> _What to work on_
Word for word, repeat all of the entries.

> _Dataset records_
--- START ---

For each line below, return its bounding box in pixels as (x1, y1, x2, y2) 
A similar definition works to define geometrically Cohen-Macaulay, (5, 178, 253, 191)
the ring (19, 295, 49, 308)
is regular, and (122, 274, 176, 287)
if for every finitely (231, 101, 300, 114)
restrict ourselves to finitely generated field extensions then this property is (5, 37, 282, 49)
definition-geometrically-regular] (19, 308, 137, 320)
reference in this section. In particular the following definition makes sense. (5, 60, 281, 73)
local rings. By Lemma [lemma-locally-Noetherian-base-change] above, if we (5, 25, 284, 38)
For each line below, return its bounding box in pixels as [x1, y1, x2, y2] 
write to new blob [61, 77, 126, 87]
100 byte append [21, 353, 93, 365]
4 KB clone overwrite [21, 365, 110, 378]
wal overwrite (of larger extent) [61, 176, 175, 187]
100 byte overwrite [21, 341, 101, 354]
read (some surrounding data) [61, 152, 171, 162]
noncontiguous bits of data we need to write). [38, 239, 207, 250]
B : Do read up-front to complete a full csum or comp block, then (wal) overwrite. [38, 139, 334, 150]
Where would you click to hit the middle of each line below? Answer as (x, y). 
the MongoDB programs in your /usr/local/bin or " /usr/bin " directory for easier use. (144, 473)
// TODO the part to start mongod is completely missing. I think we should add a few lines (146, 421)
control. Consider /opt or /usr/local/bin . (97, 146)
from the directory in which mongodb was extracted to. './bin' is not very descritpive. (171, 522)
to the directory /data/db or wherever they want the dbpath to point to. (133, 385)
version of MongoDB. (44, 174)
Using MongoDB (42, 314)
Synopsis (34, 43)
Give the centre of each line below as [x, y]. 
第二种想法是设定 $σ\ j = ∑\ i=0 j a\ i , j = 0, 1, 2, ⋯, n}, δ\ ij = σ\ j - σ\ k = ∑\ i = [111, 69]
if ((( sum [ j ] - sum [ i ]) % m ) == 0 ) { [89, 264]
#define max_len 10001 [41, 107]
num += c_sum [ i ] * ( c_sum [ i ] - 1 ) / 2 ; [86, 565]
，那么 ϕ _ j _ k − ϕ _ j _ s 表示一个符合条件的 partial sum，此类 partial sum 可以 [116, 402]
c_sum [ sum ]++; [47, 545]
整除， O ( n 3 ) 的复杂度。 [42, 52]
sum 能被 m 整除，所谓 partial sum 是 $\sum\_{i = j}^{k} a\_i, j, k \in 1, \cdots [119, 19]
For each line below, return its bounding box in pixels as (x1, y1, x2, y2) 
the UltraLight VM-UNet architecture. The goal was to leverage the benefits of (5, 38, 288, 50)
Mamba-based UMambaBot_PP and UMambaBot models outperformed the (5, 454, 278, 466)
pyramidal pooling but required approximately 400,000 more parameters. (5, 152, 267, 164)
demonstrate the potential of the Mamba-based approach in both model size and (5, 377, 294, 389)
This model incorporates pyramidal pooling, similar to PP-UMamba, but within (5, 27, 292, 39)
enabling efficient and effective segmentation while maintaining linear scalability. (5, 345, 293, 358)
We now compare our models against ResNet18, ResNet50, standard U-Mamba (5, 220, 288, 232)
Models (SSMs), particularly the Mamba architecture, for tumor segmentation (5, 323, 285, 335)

--- END ---

> _Completed task_
For each line below, return its bounding box in pixels as (x1, y1, x2, y2) 
A similar definition works to define geometrically Cohen-Macaulay, (5, 178, 253, 191)
the ring (19, 295, 49, 308)
is regular, and (122, 274, 176, 287)
if for every finitely (231, 101, 300, 114)
restrict ourselves to finitely generated field extensions then this property is (5, 37, 282, 49)
definition-geometrically-regular] (19, 308, 137, 320)
reference in this section. In particular the following definition makes sense. (5, 60, 281, 73)
local rings. By Lemma [lemma-locally-Noetherian-base-change] above, if we (5, 25, 284, 38)
For each line below, return its bounding box in pixels as [x1, y1, x2, y2] 
write to new blob [61, 77, 126, 87]
100 byte append [21, 353, 93, 365]
4 KB clone overwrite [21, 365, 110, 378]
wal overwrite (of larger extent) [61, 176, 175, 187]
100 byte overwrite [21, 341, 101, 354]
read (some surrounding data) [61, 152, 171, 162]
noncontiguous bits of data we need to write). [38, 239, 207, 250]
B : Do read up-front to complete a full csum or comp block, then (wal) overwrite. [38, 139, 334, 150]
Where would you click to hit the middle of each line below? Answer as (x, y). 
the MongoDB programs in your /usr/local/bin or " /usr/bin " directory for easier use. (144, 473)
// TODO the part to start mongod is completely missing. I think we should add a few lines (146, 421)
control. Consider /opt or /usr/local/bin . (97, 146)
from the directory in which mongodb was extracted to. './bin' is not very descritpive. (171, 522)
to the directory /data/db or wherever they want the dbpath to point to. (133, 385)
version of MongoDB. (44, 174)
Using MongoDB (42, 314)
Synopsis (34, 43)
Give the centre of each line below as [x, y]. 
第二种想法是设定 $σ\ j = ∑\ i=0 j a\ i , j = 0, 1, 2, ⋯, n}, δ\ ij = σ\ j - σ\ k = ∑\ i = [111, 69]
if ((( sum [ j ] - sum [ i ]) % m ) == 0 ) { [89, 264]
#define max_len 10001 [41, 107]
num += c_sum [ i ] * ( c_sum [ i ] - 1 ) / 2 ; [86, 565]
，那么 ϕ _ j _ k − ϕ _ j _ s 表示一个符合条件的 partial sum，此类 partial sum 可以 [116, 402]
c_sum [ sum ]++; [47, 545]
整除， O ( n 3 ) 的复杂度。 [42, 52]
sum 能被 m 整除，所谓 partial sum 是 $\sum\_{i = j}^{k} a\_i, j, k \in 1, \cdots [119, 19]
For each line below, return its bounding box in pixels as (x1, y1, x2, y2) 
the UltraLight VM-UNet architecture. The goal was to leverage the benefits of (5, 38, 288, 50)
Mamba-based UMambaBot_PP and UMambaBot models outperformed the (5, 454, 278, 466)
pyramidal pooling but required approximately 400,000 more parameters. (5, 152, 267, 164)
demonstrate the potential of the Mamba-based approach in both model size and (5, 377, 294, 389)
This model incorporates pyramidal pooling, similar to PP-UMamba, but within (5, 27, 292, 39)
enabling efficient and effective segmentation while maintaining linear scalability. (5, 345, 293, 358)
We now compare our models against ResNet18, ResNet50, standard U-Mamba (5, 220, 288, 232)
Models (SSMs), particularly the Mamba architecture, for tumor segmentation (5, 323, 285, 335)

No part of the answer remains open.